Because server-side tracking implementations leverage communication via API (server-to-server) to facilitate data sharing, this method offers healthcare organizations the opportunity to define and enforce what data is shared with third parties. When implementing HIPAA-complaint tracking, we’re able to provide clients with discrete control over data shared with each partner, down to a single attribute.
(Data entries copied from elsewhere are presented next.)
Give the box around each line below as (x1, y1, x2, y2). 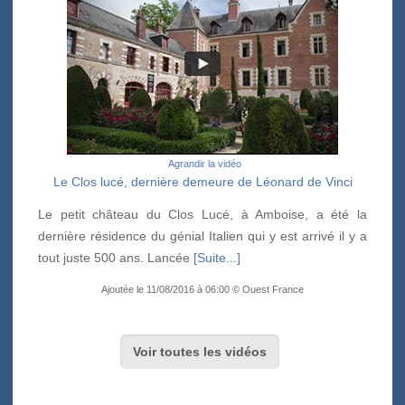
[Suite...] (193, 250, 240, 265)
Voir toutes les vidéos (133, 344, 268, 359)
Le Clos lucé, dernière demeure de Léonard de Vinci (52, 174, 353, 189)
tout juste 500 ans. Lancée (38, 250, 193, 265)
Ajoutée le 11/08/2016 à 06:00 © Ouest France (101, 283, 304, 295)
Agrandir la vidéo (167, 157, 241, 169)
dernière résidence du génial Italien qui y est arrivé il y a (38, 228, 367, 243)
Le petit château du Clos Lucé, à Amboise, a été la (38, 206, 367, 221)
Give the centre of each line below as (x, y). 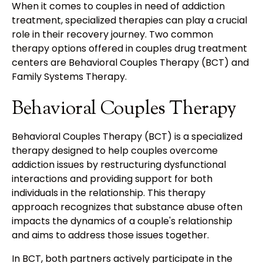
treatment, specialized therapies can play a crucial (129, 21)
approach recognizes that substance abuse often (127, 207)
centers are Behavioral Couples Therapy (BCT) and (130, 63)
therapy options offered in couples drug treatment (129, 49)
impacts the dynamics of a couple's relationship (122, 221)
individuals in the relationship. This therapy (109, 193)
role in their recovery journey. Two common (112, 35)
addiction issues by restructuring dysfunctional (119, 165)

So for example, we may pass only a conversion event to one advertising partner and a conversion plus pseudonymous ID to a different advertising partner while passing all cleansed and de-identified data to Google Analytics. We can achieve this a number of different ways, but our preferred method is to use a HIPAA-compliant, cloud-based data hub. For several reasons, our favored HIPAA-compliant data hub is Tealium EventStream:

• Their architecture elegantly supports our Private Client ID, Data Cleansing and De-identification solutions
• EventStream has an extensive library of third-party “connectors”, which saves us the time required to implement our own connectors
• Like Wheelhouse DMG, Tealium does enter into BAA’s with their clients

Benefits for Healthcare Organizations

Using the architectural approach outlined above for server-side tracking creates several benefits for healthcare organizations:

• Puts the healthcare organization in full control of HIPAA compliance for digital tracking. Compliance is enforced at the data collection, data cleansing and data sharing levels, which enables healthcare organizations to continue using the platforms and partners they wish, while ensuring HIPAA compliance.
• Can be configured and updated to adjust to changes in the regulatory environment. Data collection, cleansing and sharing is governed by rules and libraries that can easily be updated in response to changes in the regulatory environment.
• Offers a platform-agnostic approach that enables healthcare organizations to work with any third-party partner or platform that supports API-based integration.